Программа для людей с генетическими недостатками
The Genetically Handicapped Persons Program (GHPP) is a health care program for adults with specific genetic diseases. GHPP helps beneficiaries with their health care costs. GHPP works with doctors, nurses, pharmacists, and other members of the health care team in providing many types of health services.
Заполнение заявки на GHPP – видеоурок (английский)
Чтобы избежать задержки в обработке вашего заявления/продления:
When submitting a GHPP application, it is very important that you include a copy of your prior year’s signed Federal Tax Form 1040. If you are dependent on another person’s tax return, that return must be submitted. If you do not submit a completed and signed GHPP application and include all necessary documentation, GHPP staff will not be able to enroll you into the program, renew your program eligibility, or authorize services that are beyond your eligibility period.

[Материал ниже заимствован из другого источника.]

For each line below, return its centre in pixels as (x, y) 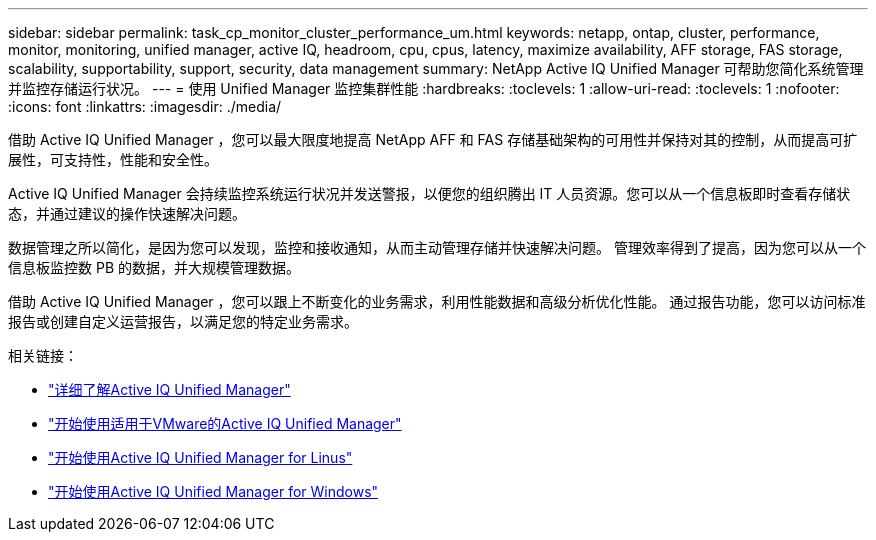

Три способа подачи заявления и всей сопроводительной документации:
Email: GHPPEligibility@dhcs.ca.gov
Fax: (916) 440-5762
Mail:
Genetically Handicapped Persons Program
MS 4507, P.O. Box 997413
Сакраменто, Калифорния 95899-7413
Контактная информация:
Вопросы о праве на участие, подаче заявки или продлении:
Email: GHPPEligibility@dhcs.ca.gov
Call: (916) 713-8400
Вопросы запроса на авторизацию услуги (SAR):
Email: FaxGHPP@dhcs.ca.gov
Call: (916) 713-8400
Fax: (916) 440-5318
Чтобы разрешить родителю, опекуну или личному представителю связаться с GHPP от вашего имени, заполните и отправьте Разрешение на раскрытие защищенной медицинской информации (DHCS 6236).
Чтобы разрешить передачу защищенной медицинской информации третьим лицам, заполните и отправьте Разрешение на передачу защищенной медицинской информации (DHCS 6236).
Форму DHCS 6236 для клиентов GHPP можно подать:
Отправить по электронной почте: GHPPEligibility@dhcs.ca.gov
Fax: (916) 440-5762
Mail:
Genetically Handicapped Persons Program
MS 4507, P.O. Box 997413
Сакраменто, Калифорния 95899-7413
Вы знали?
Если вы оплачиваете другую медицинскую страховку, вы можете иметь право на возмещение расходов через Программу возмещения взносов за медицинское страхование.
For more information or to request an application, email ghppeligibility@dhcs.ca.gov.
Электронная верификация посещений (EVV)
For upcoming guidance, trainings, and resources regarding California’s EVV impacted programs, please visit DHCS EVV Webpage.